You are viewing a plain text version of this content. The canonical link for it is here.

Posted to general@hadoop.apache.org by hu...@accenture.com on 2009/12/03 18:39:41 UTC

RE: what is the major difference between Hadoop and cloudMapReduce?

> -----Original Message-----
> From: Todd Lipcon [mailto:todd@cloudera.com]
> Sent: Monday, November 30, 2009 8:15 AM
> To: general@hadoop.apache.org
> Subject: Re: what is the major difference between Hadoop and
> cloudMapReduce?
> 
> On Mon, Nov 30, 2009 at 1:48 AM, <hu...@accenture.com> wrote:
> 
> > Todd,
> >
> > We do not keep all values for a key in memory. Instead, we only keep
> the
> > partial reduce result in memory, but throw away the value as soon as
> it is
> > used. The point you raised is still very valid if the reduce state
> > maintained per key is large, which I hope is a very rare case. If you
> have
> > some concrete workload examples, it will help us prioritize the
> development
> > effort. I can definitely see the benefits of introducing a paging
> mechanism
> > to spill partial reduce results to the output SQS queue in the future.
> > Thanks.
> >
> 
> Hi Huan,
> 
> I guess I misremembered or misread the paper.
> 
> Given this technique, doesn't it mean that reducers can only work when
> commutative and associative?
> 
> -Todd

Todd, 

I do not see how it is different from Hadoop's iterator interface, unless the reduce function relies on the fact that the values are sorted in a particular order when fed by the iterator one at a time. 
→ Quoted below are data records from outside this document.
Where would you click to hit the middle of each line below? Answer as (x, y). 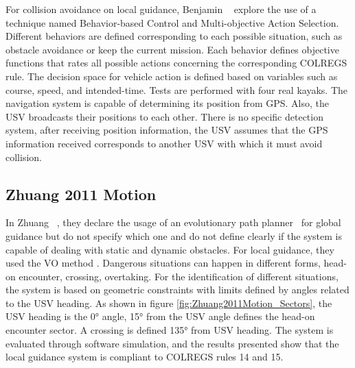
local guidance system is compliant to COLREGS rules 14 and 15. (145, 357)
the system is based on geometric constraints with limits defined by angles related (177, 290)
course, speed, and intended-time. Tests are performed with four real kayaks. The (176, 89)
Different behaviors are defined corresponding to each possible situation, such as (174, 36)
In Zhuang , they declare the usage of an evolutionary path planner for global (173, 222)
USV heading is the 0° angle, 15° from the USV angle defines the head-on (160, 316)
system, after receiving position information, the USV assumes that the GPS (167, 130)
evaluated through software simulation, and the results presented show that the (172, 343)
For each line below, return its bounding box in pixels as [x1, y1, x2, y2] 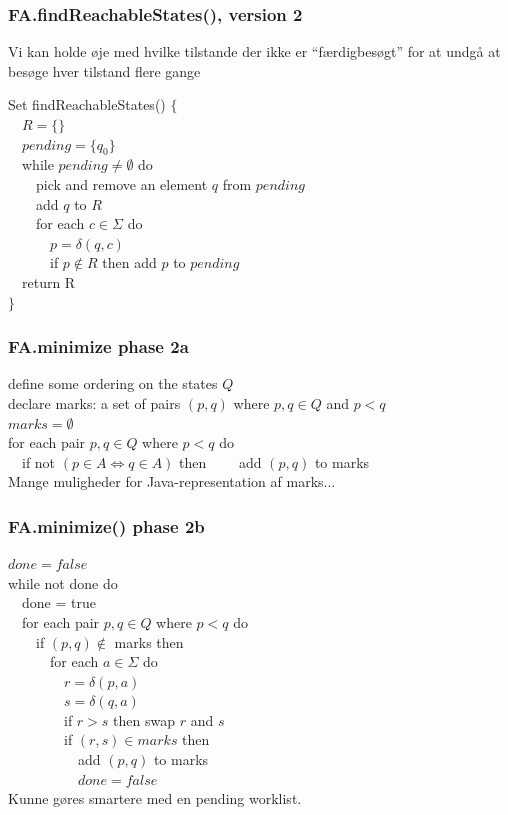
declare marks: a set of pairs [8, 392, 181, 413]
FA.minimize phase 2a [8, 334, 189, 359]
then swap [113, 709, 175, 730]
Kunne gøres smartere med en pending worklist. [8, 788, 302, 809]
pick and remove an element [35, 173, 208, 194]
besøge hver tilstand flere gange [8, 60, 201, 81]
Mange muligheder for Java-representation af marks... [8, 471, 336, 492]
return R [21, 271, 76, 292]
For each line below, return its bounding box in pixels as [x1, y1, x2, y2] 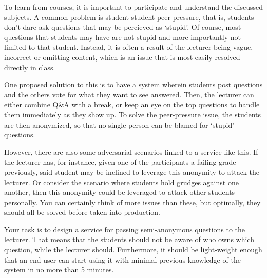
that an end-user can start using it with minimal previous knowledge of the [4, 254, 241, 265]
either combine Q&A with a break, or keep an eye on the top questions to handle [4, 99, 260, 110]
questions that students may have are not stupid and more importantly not [4, 31, 241, 42]
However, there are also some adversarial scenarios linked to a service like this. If [4, 146, 258, 157]
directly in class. [4, 62, 55, 72]
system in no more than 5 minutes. [4, 264, 114, 275]
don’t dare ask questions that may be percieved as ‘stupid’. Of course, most [4, 22, 241, 32]
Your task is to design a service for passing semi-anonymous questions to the [4, 224, 245, 234]
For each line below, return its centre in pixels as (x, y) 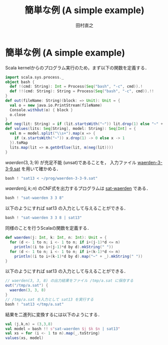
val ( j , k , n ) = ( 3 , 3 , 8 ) (29, 324)
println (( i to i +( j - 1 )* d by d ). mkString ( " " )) (64, 247)
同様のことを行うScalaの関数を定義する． (49, 228)
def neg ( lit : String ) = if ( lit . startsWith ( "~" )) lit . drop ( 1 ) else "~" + (84, 124)
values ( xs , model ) (24, 338)
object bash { (20, 82)
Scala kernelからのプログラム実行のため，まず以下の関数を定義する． (77, 67)
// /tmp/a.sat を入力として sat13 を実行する (50, 299)
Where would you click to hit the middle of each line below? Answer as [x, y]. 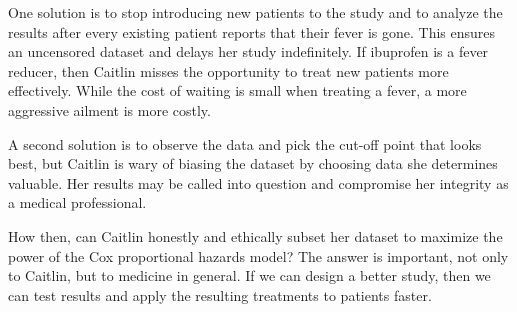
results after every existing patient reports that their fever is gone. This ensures [252, 31]
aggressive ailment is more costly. [109, 109]
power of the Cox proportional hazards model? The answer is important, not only [258, 255]
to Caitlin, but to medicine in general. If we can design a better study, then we [249, 275]
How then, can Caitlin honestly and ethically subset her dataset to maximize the [255, 235]
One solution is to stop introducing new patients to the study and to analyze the [255, 12]
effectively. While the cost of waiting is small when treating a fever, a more [237, 90]
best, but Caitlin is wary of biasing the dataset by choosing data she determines [253, 163]
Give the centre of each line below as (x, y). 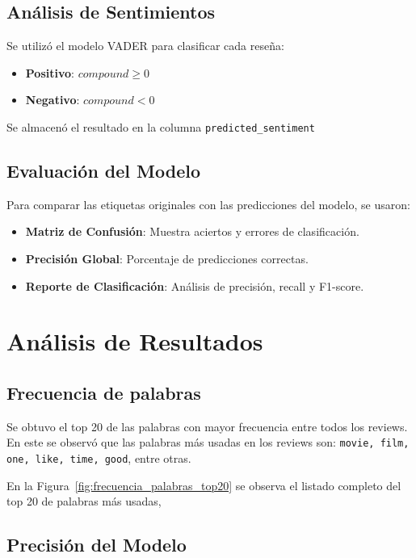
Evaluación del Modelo (104, 171)
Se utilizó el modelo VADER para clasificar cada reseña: (145, 46)
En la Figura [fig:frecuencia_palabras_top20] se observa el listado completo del (204, 485)
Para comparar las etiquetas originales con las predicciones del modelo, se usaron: (208, 204)
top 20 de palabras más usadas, (84, 501)
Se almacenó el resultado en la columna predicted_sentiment (161, 126)
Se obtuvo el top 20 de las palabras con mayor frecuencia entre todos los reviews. (207, 426)
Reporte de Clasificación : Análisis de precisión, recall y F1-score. (195, 285)
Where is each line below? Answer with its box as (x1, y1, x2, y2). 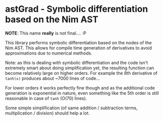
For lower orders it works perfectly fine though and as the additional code (5, 85, 155, 91)
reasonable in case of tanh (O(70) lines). (5, 95, 87, 101)
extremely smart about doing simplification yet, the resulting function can (5, 65, 155, 71)
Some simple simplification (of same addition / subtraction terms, (5, 105, 138, 111)
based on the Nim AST (5, 14, 99, 25)
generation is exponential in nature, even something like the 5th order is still (5, 90, 159, 96)
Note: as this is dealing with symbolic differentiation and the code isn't (5, 60, 148, 65)
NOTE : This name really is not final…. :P (5, 30, 86, 36)
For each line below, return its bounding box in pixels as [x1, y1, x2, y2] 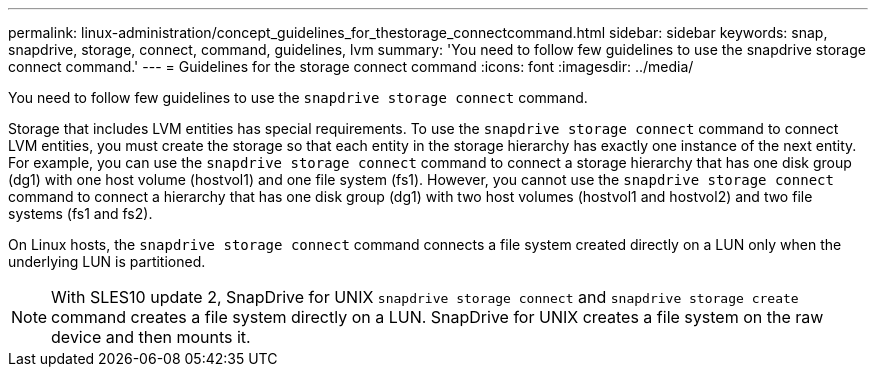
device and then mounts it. [51, 327, 251, 347]
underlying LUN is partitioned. [8, 253, 206, 270]
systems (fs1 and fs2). [8, 205, 153, 222]
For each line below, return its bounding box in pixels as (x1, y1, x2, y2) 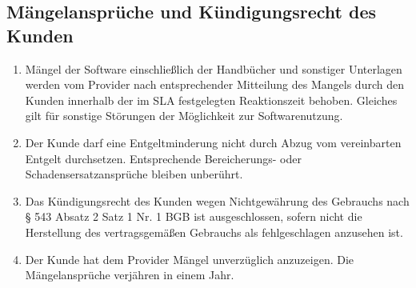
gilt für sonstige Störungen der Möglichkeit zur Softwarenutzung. (25, 107, 343, 124)
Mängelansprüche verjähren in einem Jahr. (25, 266, 234, 283)
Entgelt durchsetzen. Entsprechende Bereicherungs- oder (25, 150, 302, 166)
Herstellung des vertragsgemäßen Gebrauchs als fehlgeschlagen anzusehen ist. (25, 223, 403, 240)
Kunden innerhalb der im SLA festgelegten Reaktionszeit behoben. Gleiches (25, 91, 398, 108)
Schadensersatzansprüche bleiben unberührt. (25, 166, 243, 182)
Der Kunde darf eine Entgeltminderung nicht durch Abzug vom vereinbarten (25, 134, 402, 150)
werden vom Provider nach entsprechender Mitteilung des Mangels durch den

If there is no assumption on the value ordering, or the ordering expected is different from what the iterator presents, the reduce function has to read in all values from the iterator first (page to disk if necessary), rearrange them as necessary, then process based on that new ordering. This will be the same as what we will do in our iterator interface. In the next() function, our reduce function can read in all values from the iterator (page to disk if necessary), then in the finish() function, our reduce function rearranges the ordering and process based on the new ordering. 

Apologies for the late reply. Traveling in china with no reliable network connection this week. Thanks.

-Huan

This message is for the designated recipient only and may contain privileged, proprietary, or otherwise private information.  If you have received it in error, please notify the sender immediately and delete the original.  Any other use of the email by you is prohibited.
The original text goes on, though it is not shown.